Reporting Season Wrap: Praemium – the emerging opportunity
By Rory Hunter
Fintech platform Praemium (ASX:PPS) released their FY23 full year result during August, which we highlight as the pick of opportunities from reporting season.
Praemium is a leader in the provision of technology platforms for managed accounts, investment administration and financial planning.
PPS announced revenue growth of 17% for the year while costs accelerated at a slower pace of 15%. Importantly, the result encompassed a handful of one-off cost increases including outsourced administration and wage increases. While we still expect these costs to increase marginally in FY24, we see the growth being more subdued. The company has highlighted that they expect wage growth to fall back towards 4% in FY24. Following this, we expect FY24 cost growth to fall in the early teens.
At the revenue line, we note that PPS, as with peers Netwealth (ASX:NWL) and Hub24 (ASX:HUB), appears to be entering a period of potentially significant tailwinds. The cash admin fee on SMA lifted to 130bps in FY23, supported by RBA interest rate hikes.
While interest rates are expected to remain at “peak rates” for several months, financial markets are now starting to look towards rate cuts with inflation continuing to cool and broader economic conditions starting to soften. This will drive positive market sentiment ahead of RBA eventually starting to cut rates, as markets act as discounting mechanisms, which will drive platform net flows and funds under administration higher.

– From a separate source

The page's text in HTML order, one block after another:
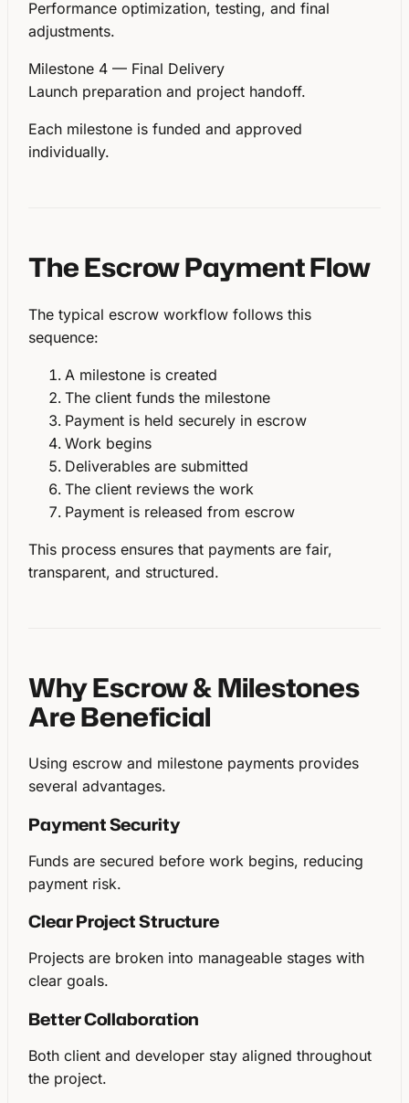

It is for these reasons that we see the potential for PPS to generate substantial operating leverage in FY24 via a continuation of strong revenue growth and a deceleration of operating cost growth. As a function of this, we think consensus expectations of $27m EBITDA for FY24 are sitting too low.
Importantly, EBITDA margins will continue expand from 31.5% in FY23 which will also drive the market prescribed valuation multiple higher. PPS is currently trading on 11 times FY24 consensus EV/EBITDA, relative to HUB at 21 times and NWL at 27 times. With EBITDA growing at more than 20%, margins expanding, and potential for upward revisions to consensus expectations, we see scope for a re-rate in the PPS share price.
In our view, PPS’s valuation multiple should, at the very least, align with 16 times FY24 EBITDA, bridging the gap with HUB’s 21 times valuation. This adjustment is backed by continued margin expansion and market recognition that weak net flows over the past 12 months have been cyclically driven and not structural. We see a base case of $30m EBITDA for FY24 and think consensus estimates will follow.
This derives a target enterprise value (EV) of $480m, and, aided by the ongoing share buyback, a share price target of $1.09, 55% upside to the share price at the time of writing.
Rory Hunter is Portfolio Manager for the SGH Emerging Companies Fund and the SGH Medical Technology Fund.